Do you want to go into orbit? The European Space Agency (ESA) is about to launch its fourth astronaut recruitment campaign, with the aim of “changing generations”, with more space for women, and possibly for people with disabilities.
8,000 applicants, including Thomas Pesquet
Vacancies are rare: only four to six candidates will be selected at the end of the long selection process, which will open on March 31 with the reception of candidates, and will end in October 2022. At the time of the previous wave of 2008, recruitment, out of more than 8,000 applicants, exceeded fewer than ten Finish line, including Thomas Pesquet, the youngest member of the European Astronaut Corps.
“Volunteers to be our new colleagues? Getting started !!” The 43-year-old French astronaut has tweeted, in preparation for his second mission aboard the International Space Station (ISS), “Alpha”, scheduled for next spring.
From the coaching site, Thomas Pesquet will offer some advice to his future colleagues, in a video message posted this Tuesday at a press conference marking the official launch of the campaign.
to the moon?
This wave of recruitment is the first in 11 years for the European Space Agency and its 22 member states to enter a “new era of space exploration”. Because the next generation of astronauts, who will be alongside the current generation, are destined to fly to the International Space Station, but also to the Moon, in particular the American Artemis program which, in the next decade, indicates the return of astronauts to the moon alone and the installation of a permanent base. The European Space Agency has already secured three seats for the Europeans on board the future Lunar Orbital Station Gateway, as a contributor to the program.

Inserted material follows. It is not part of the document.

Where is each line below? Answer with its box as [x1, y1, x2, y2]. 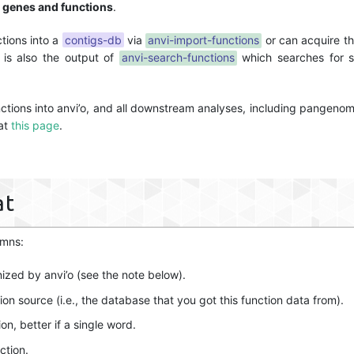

With this new horizon in mind, the European Agency wants to “initiate a real change of generations”. It “strongly encourages women to come forward” to “promote gender diversity in their ranks.” In the previous campaign, only 16% of women scored.
Launch of the feasibility project Parastronaut
But diversity “may” also extend to physical disabilities, said David Parker, director of human exploration and robotics at the European Space Agency. “Together with hiring astronauts, I am launching a project to make parastronautics viable, an innovation whose time has come,” explains the director.
Six tests await the candidates, preferably 27 to 37 years old and from 22 member states of the space agency, created in 1975. The content of the tests will be detailed on Tuesday, but we already know the level of demand to work on it in orbit. (My science, technology, my body, myself …) is high. Not to mention the languages you need to know: Thomas Pesquet speaks English, Russian, Spanish, German and even a little bit of Chinese. The selection criteria are multiple and the more political aspects (not all member states contribute equally to the ESA budget) should influence the final decision.